PROBLEM TO SOLVE
Every line of the data that includes "blade" should be copied out.

----

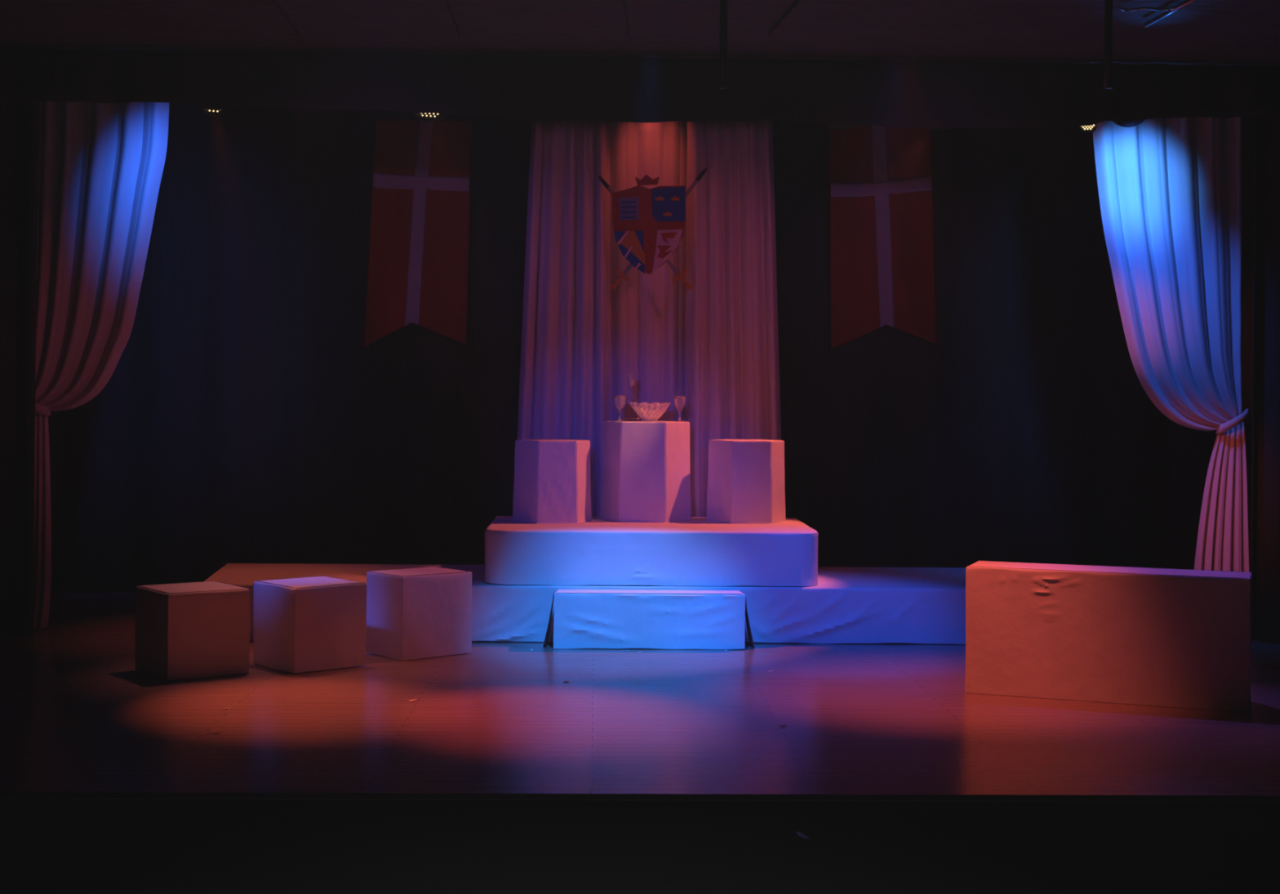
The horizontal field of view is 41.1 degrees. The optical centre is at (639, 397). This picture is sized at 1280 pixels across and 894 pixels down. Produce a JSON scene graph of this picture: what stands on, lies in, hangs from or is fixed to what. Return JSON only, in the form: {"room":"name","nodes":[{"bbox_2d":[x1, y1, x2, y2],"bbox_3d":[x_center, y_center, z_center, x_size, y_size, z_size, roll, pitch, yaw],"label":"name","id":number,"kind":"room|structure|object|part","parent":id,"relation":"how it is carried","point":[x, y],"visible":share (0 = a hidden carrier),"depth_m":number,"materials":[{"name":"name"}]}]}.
{"room":"theater auditorium","nodes":[
{"label":"theater auditorium","id":0,"kind":"room"},
{"bbox_2d":[0,590,1279,801],"bbox_3d":[-0.288,1.580,10.480,14.000,0.025,7.432,0,0,-2],"label":"floor","id":1,"kind":"structure","parent":0,"point":[77,714],"depth_m":8.16,"materials":[{"name":"black wood"}]},
{"bbox_2d":[33,101,169,629],"bbox_3d":[-3.644,-0.324,11.275,1.011,3.706,0.191,0,0,-2],"label":"curtain","id":2,"kind":"object","parent":1,"relation":"on","point":[100,166],"visible":0.69,"depth_m":11.26,"materials":[{"name":"white fabric"}]},
{"bbox_2d":[134,580,249,679],"bbox_3d":[-2.528,1.306,9.637,0.478,0.477,0.484,1,0,-37],"label":"cube","id":3,"kind":"object","parent":1,"relation":"on","point":[187,630],"visible":1,"depth_m":9.46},
{"bbox_2d":[48,102,531,591],"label":"curtain","id":4,"kind":"object","parent":1,"relation":"on","point":[254,400],"depth_m":13.48,"materials":[{"name":"black fabric"}]},
{"bbox_2d":[253,575,366,673],"bbox_3d":[-1.917,1.310,9.915,0.473,0.483,0.473,1,0,-41],"label":"cube","id":5,"kind":"object","parent":1,"relation":"on","point":[301,624],"visible":1,"depth_m":9.75,"materials":[{"name":"white fabric"}]},
{"bbox_2d":[365,566,471,660],"bbox_3d":[-1.346,1.307,10.411,0.503,0.498,0.403,0,0,-42],"label":"cube","id":6,"kind":"object","parent":1,"relation":"on","point":[414,613],"visible":1,"depth_m":10.26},
{"bbox_2d":[516,120,608,516],"bbox_3d":[-0.568,-0.252,12.488,0.743,3.614,0.131,0,0,-2],"label":"curtain","id":7,"kind":"object","parent":1,"relation":"on","point":[563,382],"visible":0.61,"depth_m":12.47,"materials":[{"name":"white fabric"}]},
{"bbox_2d":[204,563,966,644],"bbox_3d":[0.096,1.389,11.605,6.084,0.359,1.406,0,0,-2],"label":"platform","id":8,"kind":"object","parent":1,"relation":"on","point":[847,604],"visible":0.35,"depth_m":10.96,"materials":[{"name":"white fabric"}]},
{"bbox_2d":[484,515,817,586],"bbox_3d":[0.063,1.033,11.615,2.171,0.350,1.345,0,0,-2],"label":"dais","id":9,"kind":"object","parent":8,"relation":"on","point":[697,551],"visible":0.94,"depth_m":10.96,"materials":[{"name":"white fabric"}]},
{"bbox_2d":[511,439,591,524],"bbox_3d":[-0.605,0.572,11.782,0.559,0.558,0.535,0,0,-2],"label":"pedestal","id":10,"kind":"object","parent":9,"relation":"on","point":[552,485],"visible":1,"depth_m":11.57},
{"bbox_2d":[600,420,692,522],"bbox_3d":[0.042,0.511,12.034,0.655,0.690,0.599,0,0,-2],"label":"pedestal","id":11,"kind":"object","parent":9,"relation":"on","point":[646,470],"visible":0.99,"depth_m":11.77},
{"bbox_2d":[613,395,625,421],"bbox_3d":[-0.142,0.075,11.978,0.080,0.178,0.080,0,0,-2],"label":"wine glass","id":12,"kind":"object","parent":11,"relation":"on","point":[620,401],"visible":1,"depth_m":11.95,"materials":[{"name":"clear glass"}]},
{"bbox_2d":[622,373,639,421],"bbox_3d":[-0.064,-0.003,12.130,0.132,0.336,0.132,0,0,-2],"label":"glass decanter","id":13,"kind":"object","parent":11,"relation":"on","point":[628,414],"visible":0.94,"depth_m":12.10,"materials":[{"name":"clear glass"}]},
{"bbox_2d":[629,401,670,421],"bbox_3d":[0.070,0.099,11.964,0.291,0.134,0.291,0,0,-2],"label":"crystal bowl","id":14,"kind":"object","parent":11,"relation":"on","point":[646,411],"visible":0.99,"depth_m":11.88,"materials":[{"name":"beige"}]},
{"bbox_2d":[674,395,685,421],"bbox_3d":[0.279,0.079,11.989,0.080,0.178,0.080,0,0,-2],"label":"wine glass","id":15,"kind":"object","parent":11,"relation":"on","point":[679,401],"visible":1,"depth_m":11.96,"materials":[{"name":"clear glass"}]},
{"bbox_2d":[705,439,786,523],"bbox_3d":[0.744,0.580,11.944,0.576,0.565,0.521,0,0,-2],"label":"pedestal","id":16,"kind":"object","parent":9,"relation":"on","point":[746,477],"visible":1,"depth_m":11.72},
{"bbox_2d":[605,121,688,422],"bbox_3d":[0.050,-0.273,12.725,0.845,3.668,0.083,0,0,-2],"label":"curtain","id":17,"kind":"object","parent":1,"relation":"on","point":[647,314],"visible":0.23,"depth_m":12.72,"materials":[{"name":"white fabric"}]},
{"bbox_2d":[597,168,706,289],"bbox_3d":[0.088,-1.230,12.403,0.797,0.897,0.062,0,0,-2],"label":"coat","id":18,"kind":"object","parent":17,"relation":"attached to","point":[649,224],"visible":1,"depth_m":12.38,"materials":[{"name":"red fabric"}]},
{"bbox_3d":[0.024,-1.213,12.428,0.542,0.643,0.010,0,0,-2],"label":"sword blade","id":19,"kind":"part","parent":18,"relation":"part of","materials":[{"name":"grey"}]},
{"bbox_3d":[0.053,-1.580,12.399,0.176,0.081,0.012,0,0,-2],"label":"crown","id":20,"kind":"part","parent":18,"relation":"part of","materials":[{"name":"red"}]},
{"bbox_3d":[0.149,-1.240,12.431,0.550,0.706,0.010,0,0,-2],"label":"sword blade","id":21,"kind":"part","parent":18,"relation":"part of","materials":[{"name":"grey"}]},
{"bbox_2d":[542,588,755,648],"bbox_3d":[0.056,1.395,10.781,1.330,0.347,0.284,0,0,-2],"label":"step","id":22,"kind":"structure","parent":1,"relation":"on","point":[584,618],"depth_m":10.65,"materials":[{"name":"white fabric"}]},
{"bbox_2d":[687,119,781,517],"bbox_3d":[0.712,-0.253,12.523,0.760,3.640,0.111,0,0,-2],"label":"curtain","id":23,"kind":"object","parent":1,"relation":"on","point":[734,393],"visible":0.62,"depth_m":12.50,"materials":[{"name":"white fabric"}]},
{"bbox_2d":[772,119,1217,569],"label":"curtain","id":24,"kind":"object","parent":1,"relation":"on","point":[1029,431],"depth_m":13.62,"materials":[{"name":"black fabric"}]},
{"bbox_2d":[964,560,1252,711],"bbox_3d":[2.483,1.251,9.079,1.441,0.678,0.371,1,0,21],"label":"rectangular block","id":25,"kind":"object","parent":1,"relation":"on","point":[1146,636],"visible":1,"depth_m":8.91,"materials":[{"name":"white fabric"}]},
{"bbox_2d":[1093,116,1249,572],"bbox_3d":[3.584,-0.273,11.469,1.115,3.730,0.179,0,0,-3],"label":"curtain","id":26,"kind":"object","parent":1,"relation":"on","point":[1170,190],"visible":0.83,"depth_m":11.45,"materials":[{"name":"white fabric"}]},
{"bbox_2d":[0,798,1279,893],"bbox_3d":[-0.198,2.081,6.856,14.000,0.975,0.060,0,0,-2],"label":"stage front","id":27,"kind":"structure","parent":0,"point":[48,846],"depth_m":6.83,"materials":[{"name":"black paint"}]},
{"bbox_2d":[0,792,1279,801],"bbox_3d":[-0.191,1.580,6.758,14.000,0.021,0.010,0,0,-2],"label":"trim","id":28,"kind":"structure","parent":27,"relation":"attached to","point":[2,795],"depth_m":6.76,"materials":[{"name":"black paint"}]},
{"bbox_2d":[795,831,808,838],"bbox_3d":[0.652,1.752,6.846,0.056,0.029,0.003,0,0,-2],"label":"scrap","id":29,"kind":"object","parent":27,"relation":"attached to","point":[799,833],"visible":1,"depth_m":6.84,"materials":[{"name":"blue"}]},
{"bbox_2d":[0,0,1279,61],"bbox_3d":[-0.068,-1.982,3.249,14.000,0.120,12.500,0,0,-2],"label":"ceiling","id":30,"kind":"structure","parent":0,"point":[1241,30],"depth_m":8.83,"materials":[{"name":"paint"}]},
{"bbox_2d":[251,0,297,36],"bbox_3d":[-1.838,-1.925,8.611,0.100,0.035,0.841,1,0,-3],"label":"trim","id":31,"kind":"structure","parent":30,"relation":"attached to","point":[272,11],"depth_m":8.59,"materials":[{"name":"paint"}]},
{"bbox_2d":[423,0,459,38],"bbox_3d":[-0.993,-1.917,8.597,0.104,0.035,0.871,0,0,-2],"label":"trim","id":32,"kind":"structure","parent":30,"relation":"attached to","point":[440,11],"depth_m":8.57,"materials":[{"name":"paint"}]},
{"bbox_2d":[601,0,629,40],"bbox_3d":[-0.119,-1.910,8.590,0.100,0.035,0.926,0,0,2],"label":"trim","id":33,"kind":"structure","parent":30,"relation":"attached to","point":[614,10],"depth_m":8.56,"materials":[{"name":"paint"}]},
{"bbox_2d":[768,0,826,36],"bbox_3d":[0.777,-1.902,8.508,0.120,0.035,0.844,1,0,-6],"label":"trim","id":34,"kind":"structure","parent":30,"relation":"attached to","point":[796,15],"depth_m":8.48,"materials":[{"name":"paint"}]},
{"bbox_2d":[1103,0,1112,88],"bbox_3d":[2.211,-1.679,8.060,0.038,0.440,0.038,0,0,-2],"label":"pipe","id":35,"kind":"object","parent":30,"relation":"hanging from","point":[1108,60],"visible":1,"depth_m":8.04,"materials":[{"name":"black metal"}]},
{"bbox_2d":[1119,6,1175,12],"bbox_3d":[2.444,-1.870,8.226,0.280,0.014,0.076,0,0,6],"label":"cable","id":36,"kind":"object","parent":30,"relation":"attached to","point":[1120,7],"visible":1,"depth_m":8.21,"materials":[{"name":"black rubber"}]},
{"bbox_2d":[1142,0,1196,27],"bbox_3d":[2.569,-1.869,8.254,0.024,0.024,0.634,1,0,-6],"label":"conduit","id":37,"kind":"object","parent":30,"relation":"attached to","point":[1186,2],"visible":1,"depth_m":8.29,"materials":[{"name":"grey metal"}]},
{"bbox_2d":[0,43,1279,66],"bbox_3d":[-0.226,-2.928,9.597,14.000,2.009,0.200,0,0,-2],"label":"ceiling beam","id":38,"kind":"structure","parent":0,"point":[14,46],"depth_m":9.56,"materials":[{"name":"black paint"}]},
{"bbox_2d":[0,48,1279,128],"bbox_3d":[0.070,-1.725,9.605,9.941,0.381,0.080,0,0,-2],"label":"curtain","id":39,"kind":"object","parent":38,"relation":"hanging from","point":[914,94],"visible":1,"depth_m":9.60,"materials":[{"name":"black fabric"}]},
{"bbox_3d":[-7.241,-0.693,5.512,0.200,6.600,17.400,0,0,-2],"label":"wall","id":40,"kind":"structure","parent":0,"visible":0},
{"bbox_3d":[-0.321,-2.758,13.195,14.000,0.047,0.047,0,0,-2],"label":"batten","id":41,"kind":"object","parent":40,"relation":"attached to","visible":0},
{"bbox_2d":[364,110,475,347],"bbox_3d":[-1.699,-1.563,13.157,0.839,2.363,0.067,0,0,-3],"label":"hanging banner","id":42,"kind":"object","parent":41,"relation":"hanging from","point":[418,259],"visible":0.97,"depth_m":13.16,"materials":[{"name":"red fabric"}]},
{"bbox_3d":[-1.685,-1.660,13.150,0.745,0.140,0.050,0,0,-2],"label":"cross arm","id":43,"kind":"part","parent":42,"relation":"part of"},
{"bbox_3d":[-1.665,-2.167,13.160,0.781,0.025,0.024,0,0,-2],"label":"hanging rod","id":44,"kind":"part","parent":42,"relation":"part of","materials":[{"name":"black metal"}]},
{"bbox_2d":[829,124,937,349],"bbox_3d":[1.882,-1.544,13.256,0.881,2.340,0.076,0,0,-2],"label":"hanging banner","id":45,"kind":"object","parent":41,"relation":"hanging from","point":[882,265],"visible":0.94,"depth_m":13.25,"materials":[{"name":"red fabric"}]},
{"bbox_3d":[1.872,-1.636,13.245,0.787,0.175,0.043,1,0,0],"label":"cross arm","id":46,"kind":"part","parent":45,"relation":"part of"},
{"bbox_3d":[-0.253,-2.402,10.446,14.000,0.047,0.047,0,0,-2],"label":"batten","id":47,"kind":"object","parent":40,"relation":"attached to","visible":0},
{"bbox_2d":[203,108,226,116],"bbox_3d":[-2.600,-2.060,10.415,0.156,0.685,0.212,0,0,-38],"label":"lamp","id":48,"kind":"object","parent":47,"relation":"hanging from","point":[208,112],"visible":0.13,"depth_m":10.43,"materials":[{"name":"black metal"}]},
{"bbox_2d":[413,112,448,123],"bbox_3d":[-1.285,-2.040,10.450,0.232,0.703,0.274,1,0,-33],"label":"lamp","id":49,"kind":"object","parent":47,"relation":"hanging from","point":[428,117],"visible":0.19,"depth_m":10.48,"materials":[{"name":"black metal"}]},
{"bbox_2d":[1079,124,1096,133],"bbox_3d":[2.763,-1.994,10.570,0.136,0.724,0.197,0,0,-2],"label":"lamp","id":50,"kind":"object","parent":47,"relation":"hanging from","point":[1084,129],"visible":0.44,"depth_m":10.54,"materials":[{"name":"black metal"}]},
{"bbox_2d":[1112,120,1144,127],"bbox_3d":[2.998,-2.014,10.537,0.271,0.682,0.341,0,0,38],"label":"lamp","id":51,"kind":"object","parent":47,"relation":"hanging from","point":[1122,123],"visible":0.11,"depth_m":10.55,"materials":[{"name":"black metal"}]}
]}

----

YOUR RESPONSE
{"bbox_3d":[0.024,-1.213,12.428,0.542,0.643,0.010,0,0,-2],"label":"sword blade","id":19,"kind":"part","parent":18,"relation":"part of","materials":[{"name":"grey"}]},
{"bbox_3d":[0.149,-1.240,12.431,0.550,0.706,0.010,0,0,-2],"label":"sword blade","id":21,"kind":"part","parent":18,"relation":"part of","materials":[{"name":"grey"}]},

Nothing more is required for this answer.